The suite of the company's CE-marked Products includes: The Twist Precision Prep and Enrichment Dx Kit (Reagents for enzymatic fragmentation, library preparation, and target enrichment), which is panel-agnostic. The Twist Precision Exome Dx Panel (Targeted capture probes for exome enrichment). Twist Precision Exome Dx Kit (Reagents for enzymatic fragmentation, library preparation, and target enrichment along with targeted capture probes for exome enrichment; IVDR compliant workflow).

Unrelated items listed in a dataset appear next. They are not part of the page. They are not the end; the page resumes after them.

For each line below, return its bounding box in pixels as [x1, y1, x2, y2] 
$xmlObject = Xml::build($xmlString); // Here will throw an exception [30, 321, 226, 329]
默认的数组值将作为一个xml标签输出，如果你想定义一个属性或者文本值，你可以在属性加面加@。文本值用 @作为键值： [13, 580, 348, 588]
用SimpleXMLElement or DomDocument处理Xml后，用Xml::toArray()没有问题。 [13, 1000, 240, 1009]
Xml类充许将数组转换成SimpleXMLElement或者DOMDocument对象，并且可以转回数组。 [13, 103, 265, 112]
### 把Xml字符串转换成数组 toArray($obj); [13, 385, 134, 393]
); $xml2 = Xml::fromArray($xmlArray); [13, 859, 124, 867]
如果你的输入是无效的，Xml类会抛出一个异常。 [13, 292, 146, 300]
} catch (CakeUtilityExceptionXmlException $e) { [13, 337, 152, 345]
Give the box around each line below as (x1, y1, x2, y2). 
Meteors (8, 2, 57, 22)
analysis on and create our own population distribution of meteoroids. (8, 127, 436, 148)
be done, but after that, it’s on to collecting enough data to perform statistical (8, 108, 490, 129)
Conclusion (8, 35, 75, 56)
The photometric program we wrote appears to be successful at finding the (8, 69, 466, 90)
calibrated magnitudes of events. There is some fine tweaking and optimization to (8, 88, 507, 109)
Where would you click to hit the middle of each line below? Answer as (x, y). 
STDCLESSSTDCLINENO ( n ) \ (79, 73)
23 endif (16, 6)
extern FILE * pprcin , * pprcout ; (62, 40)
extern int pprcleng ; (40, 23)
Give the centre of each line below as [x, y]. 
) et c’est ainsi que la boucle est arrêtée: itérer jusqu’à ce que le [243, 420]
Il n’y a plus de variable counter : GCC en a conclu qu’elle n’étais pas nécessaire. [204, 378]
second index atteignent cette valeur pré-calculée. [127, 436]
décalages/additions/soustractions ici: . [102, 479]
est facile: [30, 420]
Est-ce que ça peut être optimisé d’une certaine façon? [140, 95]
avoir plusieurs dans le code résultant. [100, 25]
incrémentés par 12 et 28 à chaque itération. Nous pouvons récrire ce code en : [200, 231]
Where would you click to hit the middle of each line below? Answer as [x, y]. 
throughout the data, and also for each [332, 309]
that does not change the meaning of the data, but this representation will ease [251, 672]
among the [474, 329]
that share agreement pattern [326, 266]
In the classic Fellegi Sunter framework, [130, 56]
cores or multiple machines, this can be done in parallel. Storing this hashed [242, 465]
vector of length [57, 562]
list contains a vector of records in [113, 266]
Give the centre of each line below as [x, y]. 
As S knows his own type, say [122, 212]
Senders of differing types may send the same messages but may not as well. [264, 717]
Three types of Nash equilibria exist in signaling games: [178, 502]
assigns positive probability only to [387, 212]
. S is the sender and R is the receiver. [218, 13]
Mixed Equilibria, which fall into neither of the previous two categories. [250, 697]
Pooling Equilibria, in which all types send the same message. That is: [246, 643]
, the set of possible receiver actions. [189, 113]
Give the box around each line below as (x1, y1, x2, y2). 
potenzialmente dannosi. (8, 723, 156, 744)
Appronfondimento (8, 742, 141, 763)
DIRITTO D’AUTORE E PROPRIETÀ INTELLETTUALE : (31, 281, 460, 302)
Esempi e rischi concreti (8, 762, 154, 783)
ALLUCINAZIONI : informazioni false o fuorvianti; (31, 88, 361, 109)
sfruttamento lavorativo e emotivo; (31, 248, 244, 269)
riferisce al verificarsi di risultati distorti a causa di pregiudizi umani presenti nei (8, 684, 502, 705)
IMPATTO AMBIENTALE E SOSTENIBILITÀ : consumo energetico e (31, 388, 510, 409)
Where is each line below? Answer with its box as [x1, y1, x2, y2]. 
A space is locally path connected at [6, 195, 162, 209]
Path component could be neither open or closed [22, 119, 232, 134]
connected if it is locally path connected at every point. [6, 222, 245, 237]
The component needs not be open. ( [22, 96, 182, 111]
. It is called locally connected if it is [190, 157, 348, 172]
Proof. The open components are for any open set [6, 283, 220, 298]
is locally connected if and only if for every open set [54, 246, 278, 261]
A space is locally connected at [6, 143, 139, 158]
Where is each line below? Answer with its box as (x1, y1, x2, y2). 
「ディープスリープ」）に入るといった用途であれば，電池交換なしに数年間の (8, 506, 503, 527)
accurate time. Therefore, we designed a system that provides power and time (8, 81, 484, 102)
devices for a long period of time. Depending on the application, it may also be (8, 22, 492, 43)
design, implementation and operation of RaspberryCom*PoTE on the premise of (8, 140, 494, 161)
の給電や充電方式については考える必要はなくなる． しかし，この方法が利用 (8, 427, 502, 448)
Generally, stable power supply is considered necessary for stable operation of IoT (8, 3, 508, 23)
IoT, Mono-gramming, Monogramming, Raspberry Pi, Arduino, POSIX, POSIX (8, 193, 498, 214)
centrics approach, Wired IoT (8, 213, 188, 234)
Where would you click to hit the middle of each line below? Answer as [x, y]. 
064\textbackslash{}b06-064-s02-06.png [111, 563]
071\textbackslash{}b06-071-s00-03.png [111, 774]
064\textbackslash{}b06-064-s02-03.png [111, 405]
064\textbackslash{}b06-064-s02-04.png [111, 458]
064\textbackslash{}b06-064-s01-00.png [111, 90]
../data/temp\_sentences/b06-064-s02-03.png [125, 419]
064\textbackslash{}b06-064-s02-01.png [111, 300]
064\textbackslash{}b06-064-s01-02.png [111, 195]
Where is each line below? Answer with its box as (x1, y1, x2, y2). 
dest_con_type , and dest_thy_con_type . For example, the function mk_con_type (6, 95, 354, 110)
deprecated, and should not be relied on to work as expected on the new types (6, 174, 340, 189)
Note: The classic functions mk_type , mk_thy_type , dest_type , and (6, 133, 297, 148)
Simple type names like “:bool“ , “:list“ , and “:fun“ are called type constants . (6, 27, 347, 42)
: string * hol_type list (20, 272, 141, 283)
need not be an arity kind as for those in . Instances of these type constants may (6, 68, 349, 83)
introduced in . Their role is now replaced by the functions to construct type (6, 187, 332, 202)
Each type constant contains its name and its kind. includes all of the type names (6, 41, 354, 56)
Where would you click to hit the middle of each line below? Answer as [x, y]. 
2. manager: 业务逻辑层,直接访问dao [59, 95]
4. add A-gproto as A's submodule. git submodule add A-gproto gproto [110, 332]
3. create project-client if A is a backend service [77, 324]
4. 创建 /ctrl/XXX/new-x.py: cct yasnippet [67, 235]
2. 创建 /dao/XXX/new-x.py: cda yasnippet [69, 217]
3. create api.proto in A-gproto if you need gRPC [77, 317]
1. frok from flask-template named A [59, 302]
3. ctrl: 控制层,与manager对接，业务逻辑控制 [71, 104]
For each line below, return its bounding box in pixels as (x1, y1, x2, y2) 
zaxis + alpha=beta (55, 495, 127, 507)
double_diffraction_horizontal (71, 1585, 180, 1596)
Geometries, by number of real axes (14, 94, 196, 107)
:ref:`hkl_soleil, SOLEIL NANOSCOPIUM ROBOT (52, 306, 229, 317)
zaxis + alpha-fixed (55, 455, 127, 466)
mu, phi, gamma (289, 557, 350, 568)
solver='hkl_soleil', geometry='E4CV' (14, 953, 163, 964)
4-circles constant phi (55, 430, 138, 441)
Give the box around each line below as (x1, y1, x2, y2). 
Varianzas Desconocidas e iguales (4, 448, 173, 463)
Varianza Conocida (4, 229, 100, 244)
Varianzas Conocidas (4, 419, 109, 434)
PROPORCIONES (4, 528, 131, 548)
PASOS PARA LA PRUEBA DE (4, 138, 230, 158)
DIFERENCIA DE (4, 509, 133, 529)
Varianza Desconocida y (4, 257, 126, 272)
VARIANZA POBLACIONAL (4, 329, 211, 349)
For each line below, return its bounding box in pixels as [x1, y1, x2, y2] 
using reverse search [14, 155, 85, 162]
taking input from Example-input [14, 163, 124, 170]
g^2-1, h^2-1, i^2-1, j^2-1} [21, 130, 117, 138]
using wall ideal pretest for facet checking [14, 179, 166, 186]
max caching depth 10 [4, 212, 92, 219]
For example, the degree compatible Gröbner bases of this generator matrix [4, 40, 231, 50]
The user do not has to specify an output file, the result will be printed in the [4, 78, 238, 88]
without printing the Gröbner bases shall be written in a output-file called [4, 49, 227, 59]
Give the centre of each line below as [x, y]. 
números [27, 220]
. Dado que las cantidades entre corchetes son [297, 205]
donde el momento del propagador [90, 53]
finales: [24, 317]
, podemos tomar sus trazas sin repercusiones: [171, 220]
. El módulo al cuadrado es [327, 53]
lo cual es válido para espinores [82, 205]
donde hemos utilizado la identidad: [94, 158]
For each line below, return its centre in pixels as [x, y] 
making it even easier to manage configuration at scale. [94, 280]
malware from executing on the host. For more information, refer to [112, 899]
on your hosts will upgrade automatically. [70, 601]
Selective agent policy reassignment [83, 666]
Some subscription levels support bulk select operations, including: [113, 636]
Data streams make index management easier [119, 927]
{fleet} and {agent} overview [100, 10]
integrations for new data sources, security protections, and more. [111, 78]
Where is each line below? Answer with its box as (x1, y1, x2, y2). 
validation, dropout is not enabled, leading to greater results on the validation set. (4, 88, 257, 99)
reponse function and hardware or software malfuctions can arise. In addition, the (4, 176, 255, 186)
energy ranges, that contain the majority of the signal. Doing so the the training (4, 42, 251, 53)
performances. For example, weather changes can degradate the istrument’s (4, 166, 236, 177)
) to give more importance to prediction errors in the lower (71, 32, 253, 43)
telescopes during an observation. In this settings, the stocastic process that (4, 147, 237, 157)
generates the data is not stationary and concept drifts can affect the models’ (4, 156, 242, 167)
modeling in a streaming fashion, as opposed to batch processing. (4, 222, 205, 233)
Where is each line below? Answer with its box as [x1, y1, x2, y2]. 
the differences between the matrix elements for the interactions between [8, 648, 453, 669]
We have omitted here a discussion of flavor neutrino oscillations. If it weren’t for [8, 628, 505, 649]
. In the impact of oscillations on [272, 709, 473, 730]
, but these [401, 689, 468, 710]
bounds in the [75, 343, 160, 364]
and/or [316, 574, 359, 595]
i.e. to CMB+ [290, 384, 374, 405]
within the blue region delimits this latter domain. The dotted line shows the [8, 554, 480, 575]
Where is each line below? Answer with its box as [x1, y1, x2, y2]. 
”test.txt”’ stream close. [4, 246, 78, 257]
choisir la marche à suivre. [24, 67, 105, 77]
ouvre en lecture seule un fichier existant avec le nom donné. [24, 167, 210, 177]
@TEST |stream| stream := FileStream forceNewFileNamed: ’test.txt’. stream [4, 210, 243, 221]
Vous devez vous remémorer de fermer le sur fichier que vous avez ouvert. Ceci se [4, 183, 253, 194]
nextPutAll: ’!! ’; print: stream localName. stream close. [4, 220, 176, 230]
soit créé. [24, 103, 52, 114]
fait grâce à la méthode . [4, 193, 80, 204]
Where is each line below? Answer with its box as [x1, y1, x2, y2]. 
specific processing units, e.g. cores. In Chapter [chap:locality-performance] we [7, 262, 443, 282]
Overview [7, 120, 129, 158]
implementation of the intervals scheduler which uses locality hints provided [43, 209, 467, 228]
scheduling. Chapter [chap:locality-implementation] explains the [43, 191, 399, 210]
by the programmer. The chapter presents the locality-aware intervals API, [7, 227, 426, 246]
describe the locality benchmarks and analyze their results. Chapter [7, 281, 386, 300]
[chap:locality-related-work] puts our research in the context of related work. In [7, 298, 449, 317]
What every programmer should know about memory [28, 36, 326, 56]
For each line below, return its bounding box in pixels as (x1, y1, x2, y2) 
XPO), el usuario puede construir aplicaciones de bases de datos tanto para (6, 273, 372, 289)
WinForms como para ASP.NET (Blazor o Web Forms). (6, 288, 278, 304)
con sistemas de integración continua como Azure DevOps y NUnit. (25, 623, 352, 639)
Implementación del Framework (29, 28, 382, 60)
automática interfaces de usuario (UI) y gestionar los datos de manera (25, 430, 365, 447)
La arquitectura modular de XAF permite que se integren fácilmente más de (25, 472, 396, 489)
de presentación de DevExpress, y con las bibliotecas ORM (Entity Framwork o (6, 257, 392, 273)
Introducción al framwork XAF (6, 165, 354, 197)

The Twist Precision Prep and Enrichment Dx Kit and the Twist Precision Exome Dx Panel can be used individually within existing workflows or as a combined solution known as the Twist Precision Exome Dx Kit. In addition, as an added service to customers, Twist is collaborating with Platomics to enable laboratories to efficiently generate documentation on Platomics? multi-stakeholder platform for workflows incorporating the Twist Precision Exome Dx Kit, and to help automate regulatory processes and accelerate compliance for laboratories and manufacturers.

The Precision Dx workflow enables comprehensive coverage with more than 98% of target bases covered at 30x as well as reliable performance with uniform enrichment and consistent yield from high-complexity libraries. The Precision Dx Products are intended for use with high-quality genomic DNA derived from human cells and allow for flexibility within workflows.